Choveu torrencial com granizo a acompanhar em Aveiro, com trovoada mesmo por cima. Como já à muito tempo não via.
Vários lençóis de água na A25 entre Aveiro e Albergaria, com vários carros a parar debaixo das pontes devido à dimensão do granizo..


----------



## Stinger (28 Mai 2011 às 16:02)

parece que ai vem mais . Ja ta a trovejar outra vez


----------



## João Soares (28 Mai 2011 às 16:06)

Cada vez mais perto. 
A temperatura esta em queda vertiginosa (-4.0ºC/h), seguindo com *21.8ºC* e *74%*





Viva a Ilha onde me encontro


----------



## tassbenhe (28 Mai 2011 às 16:09)

Aqui em Paços de Ferreira está a começar a trovejar muito forte. As nuvens estão a vir de sul. Por enquanto tudo seco, não chove. abr


----------



## Snifa (28 Mai 2011 às 16:12)

Vários raios visíveis para Leste, alguns trovões, muito escuro, vai pingando neste momento..


----------



## dj_teko (28 Mai 2011 às 16:32)

Esta de meter medo


----------



## Stinger (28 Mai 2011 às 16:40)

por aqui ja chove com trovoada á mistura cada vez mais proxima . Vamos la ver


----------



## fiorepermai (28 Mai 2011 às 16:41)

Por aqui a festa já passou.
Muita chuva e trovoada com relâmpagos visíveis e a poucos km, sendo que um caiu a poucas centenas de metros deitando a luz abaixo.

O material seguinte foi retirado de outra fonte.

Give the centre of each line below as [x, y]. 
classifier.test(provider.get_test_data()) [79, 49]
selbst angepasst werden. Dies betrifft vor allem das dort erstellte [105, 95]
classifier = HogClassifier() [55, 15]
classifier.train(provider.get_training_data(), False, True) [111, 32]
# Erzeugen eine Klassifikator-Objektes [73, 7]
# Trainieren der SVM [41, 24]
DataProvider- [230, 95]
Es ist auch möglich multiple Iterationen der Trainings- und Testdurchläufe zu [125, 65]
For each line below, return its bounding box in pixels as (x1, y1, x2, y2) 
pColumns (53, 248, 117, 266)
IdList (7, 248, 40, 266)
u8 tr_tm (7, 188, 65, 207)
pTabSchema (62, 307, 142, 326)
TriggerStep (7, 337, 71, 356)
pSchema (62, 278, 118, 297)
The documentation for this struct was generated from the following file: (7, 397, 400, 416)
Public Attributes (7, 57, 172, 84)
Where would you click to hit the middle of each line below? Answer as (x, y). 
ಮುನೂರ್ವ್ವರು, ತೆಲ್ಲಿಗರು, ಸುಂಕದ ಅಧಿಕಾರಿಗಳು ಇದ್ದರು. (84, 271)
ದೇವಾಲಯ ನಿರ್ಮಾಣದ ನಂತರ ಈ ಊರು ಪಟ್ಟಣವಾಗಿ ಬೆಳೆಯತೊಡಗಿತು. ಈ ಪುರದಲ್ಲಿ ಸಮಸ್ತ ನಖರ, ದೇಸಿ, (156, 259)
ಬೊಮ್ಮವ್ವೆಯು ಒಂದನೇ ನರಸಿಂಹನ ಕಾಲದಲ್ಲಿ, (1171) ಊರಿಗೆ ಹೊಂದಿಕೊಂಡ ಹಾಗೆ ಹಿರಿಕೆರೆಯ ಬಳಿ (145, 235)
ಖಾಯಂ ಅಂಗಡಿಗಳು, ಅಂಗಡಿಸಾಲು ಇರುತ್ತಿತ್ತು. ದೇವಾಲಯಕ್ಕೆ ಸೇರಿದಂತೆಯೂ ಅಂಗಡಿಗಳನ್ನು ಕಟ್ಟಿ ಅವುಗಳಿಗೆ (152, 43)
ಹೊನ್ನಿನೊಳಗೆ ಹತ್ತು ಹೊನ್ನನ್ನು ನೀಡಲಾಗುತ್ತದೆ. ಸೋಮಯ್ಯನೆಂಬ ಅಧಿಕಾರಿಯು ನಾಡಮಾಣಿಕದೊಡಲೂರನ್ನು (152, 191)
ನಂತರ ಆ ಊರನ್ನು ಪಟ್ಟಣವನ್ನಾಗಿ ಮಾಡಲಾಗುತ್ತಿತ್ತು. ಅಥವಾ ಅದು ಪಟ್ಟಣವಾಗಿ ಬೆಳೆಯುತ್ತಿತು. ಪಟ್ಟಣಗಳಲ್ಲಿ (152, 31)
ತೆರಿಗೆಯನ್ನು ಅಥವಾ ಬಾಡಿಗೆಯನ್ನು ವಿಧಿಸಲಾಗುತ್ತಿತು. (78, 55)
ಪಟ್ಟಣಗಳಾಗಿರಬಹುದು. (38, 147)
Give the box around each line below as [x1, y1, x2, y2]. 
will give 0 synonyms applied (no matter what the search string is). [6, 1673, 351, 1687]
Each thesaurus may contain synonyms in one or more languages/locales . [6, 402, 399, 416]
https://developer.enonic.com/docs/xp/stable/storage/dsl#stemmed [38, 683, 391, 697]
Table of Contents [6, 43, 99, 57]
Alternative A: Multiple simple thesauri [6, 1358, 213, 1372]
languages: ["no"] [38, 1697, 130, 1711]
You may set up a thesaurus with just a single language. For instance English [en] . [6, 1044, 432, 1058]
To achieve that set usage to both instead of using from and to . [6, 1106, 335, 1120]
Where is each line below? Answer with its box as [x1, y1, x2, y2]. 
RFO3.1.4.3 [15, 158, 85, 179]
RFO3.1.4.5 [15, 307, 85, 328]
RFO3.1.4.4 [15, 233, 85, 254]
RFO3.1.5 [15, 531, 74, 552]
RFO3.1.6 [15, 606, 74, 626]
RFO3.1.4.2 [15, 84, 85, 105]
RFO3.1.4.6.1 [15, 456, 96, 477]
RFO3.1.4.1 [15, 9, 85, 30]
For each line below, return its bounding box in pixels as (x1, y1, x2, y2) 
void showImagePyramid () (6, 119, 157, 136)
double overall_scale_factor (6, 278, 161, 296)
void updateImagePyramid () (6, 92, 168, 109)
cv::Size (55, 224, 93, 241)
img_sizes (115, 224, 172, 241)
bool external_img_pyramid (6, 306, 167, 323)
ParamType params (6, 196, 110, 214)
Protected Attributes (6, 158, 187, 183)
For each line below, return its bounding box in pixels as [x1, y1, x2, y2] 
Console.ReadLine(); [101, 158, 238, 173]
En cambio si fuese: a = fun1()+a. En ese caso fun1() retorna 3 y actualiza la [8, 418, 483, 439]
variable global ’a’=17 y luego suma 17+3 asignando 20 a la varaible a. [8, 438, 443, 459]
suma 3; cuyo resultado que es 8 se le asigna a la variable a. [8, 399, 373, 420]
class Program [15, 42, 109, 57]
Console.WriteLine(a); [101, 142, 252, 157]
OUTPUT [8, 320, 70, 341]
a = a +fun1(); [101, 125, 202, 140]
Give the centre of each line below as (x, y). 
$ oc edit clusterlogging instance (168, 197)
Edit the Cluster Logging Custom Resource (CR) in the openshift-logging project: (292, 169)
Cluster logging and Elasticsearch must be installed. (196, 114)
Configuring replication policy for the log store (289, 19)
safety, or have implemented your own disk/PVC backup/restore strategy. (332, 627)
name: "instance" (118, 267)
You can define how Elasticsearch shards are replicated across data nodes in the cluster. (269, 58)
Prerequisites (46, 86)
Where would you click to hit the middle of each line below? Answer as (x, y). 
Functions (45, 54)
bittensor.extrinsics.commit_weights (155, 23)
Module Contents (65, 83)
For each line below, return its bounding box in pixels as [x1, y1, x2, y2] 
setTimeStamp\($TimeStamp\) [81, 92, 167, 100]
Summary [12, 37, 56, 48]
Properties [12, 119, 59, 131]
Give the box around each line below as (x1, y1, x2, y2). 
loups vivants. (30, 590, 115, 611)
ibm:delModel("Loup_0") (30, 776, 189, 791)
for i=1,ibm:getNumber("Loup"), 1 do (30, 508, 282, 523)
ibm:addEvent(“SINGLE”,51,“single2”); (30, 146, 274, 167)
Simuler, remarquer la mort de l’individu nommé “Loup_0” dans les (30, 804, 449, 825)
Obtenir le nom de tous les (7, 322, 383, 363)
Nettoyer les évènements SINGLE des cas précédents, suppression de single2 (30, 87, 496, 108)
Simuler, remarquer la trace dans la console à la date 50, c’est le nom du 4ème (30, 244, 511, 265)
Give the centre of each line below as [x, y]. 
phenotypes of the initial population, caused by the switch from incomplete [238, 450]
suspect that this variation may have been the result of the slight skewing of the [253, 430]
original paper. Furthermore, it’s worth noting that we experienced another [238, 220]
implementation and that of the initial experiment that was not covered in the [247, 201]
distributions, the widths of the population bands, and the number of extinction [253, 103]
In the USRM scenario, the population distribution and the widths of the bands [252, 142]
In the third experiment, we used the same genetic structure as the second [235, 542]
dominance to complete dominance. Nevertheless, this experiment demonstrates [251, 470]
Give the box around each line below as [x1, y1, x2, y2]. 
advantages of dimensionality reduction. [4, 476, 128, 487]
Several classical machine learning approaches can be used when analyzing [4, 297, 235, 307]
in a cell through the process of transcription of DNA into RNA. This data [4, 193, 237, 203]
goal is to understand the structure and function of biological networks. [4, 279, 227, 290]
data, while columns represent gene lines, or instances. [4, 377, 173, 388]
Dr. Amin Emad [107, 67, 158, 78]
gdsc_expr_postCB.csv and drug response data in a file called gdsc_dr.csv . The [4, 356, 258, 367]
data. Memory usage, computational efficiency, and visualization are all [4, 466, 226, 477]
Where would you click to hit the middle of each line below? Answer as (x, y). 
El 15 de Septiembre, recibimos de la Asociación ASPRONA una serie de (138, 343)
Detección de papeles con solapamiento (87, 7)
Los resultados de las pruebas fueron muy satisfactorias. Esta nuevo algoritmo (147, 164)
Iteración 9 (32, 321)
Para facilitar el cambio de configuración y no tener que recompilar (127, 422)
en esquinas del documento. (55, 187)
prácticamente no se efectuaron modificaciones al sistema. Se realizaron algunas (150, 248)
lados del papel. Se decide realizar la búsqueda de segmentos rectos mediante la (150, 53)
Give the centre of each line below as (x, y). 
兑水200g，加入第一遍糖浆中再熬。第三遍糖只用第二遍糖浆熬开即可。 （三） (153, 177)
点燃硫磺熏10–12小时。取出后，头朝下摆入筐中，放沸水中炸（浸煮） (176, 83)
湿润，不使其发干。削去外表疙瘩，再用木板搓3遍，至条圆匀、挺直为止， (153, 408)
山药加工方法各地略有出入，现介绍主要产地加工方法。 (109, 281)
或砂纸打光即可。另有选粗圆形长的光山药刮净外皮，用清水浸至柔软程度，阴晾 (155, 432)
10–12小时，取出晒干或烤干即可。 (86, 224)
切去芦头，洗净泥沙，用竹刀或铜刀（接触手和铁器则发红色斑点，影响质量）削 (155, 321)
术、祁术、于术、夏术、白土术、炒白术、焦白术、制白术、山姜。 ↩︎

Vejo um incêndio pequeno onde caiu bastantes raios e já tocou as sirenes.

Por agora tudo calmo novamente, com bastante humidade no ar e mosquitos quanto baste.

Não espero muito mais para hoje.


----------



## aikkoset (28 Mai 2011 às 16:44)

Chove forte neste momento com vários raios a leste temp atual 25.2º max 32.1º


----------



## Fi (28 Mai 2011 às 16:52)

Boa tarde!!

Começa a chover, com 24,3ºC. E enquanto escrevo estas linhas, parou de chover.
Não ouvi qualquer trovão para estes lados, ainda... Céu muito negro a Este.


----------



## Miguel96 (28 Mai 2011 às 17:00)

Neste momento chove moderado, com trovoada e alguns relampados para o lado da serra(Leste), vento moderado que sopra a 17,7 km/h.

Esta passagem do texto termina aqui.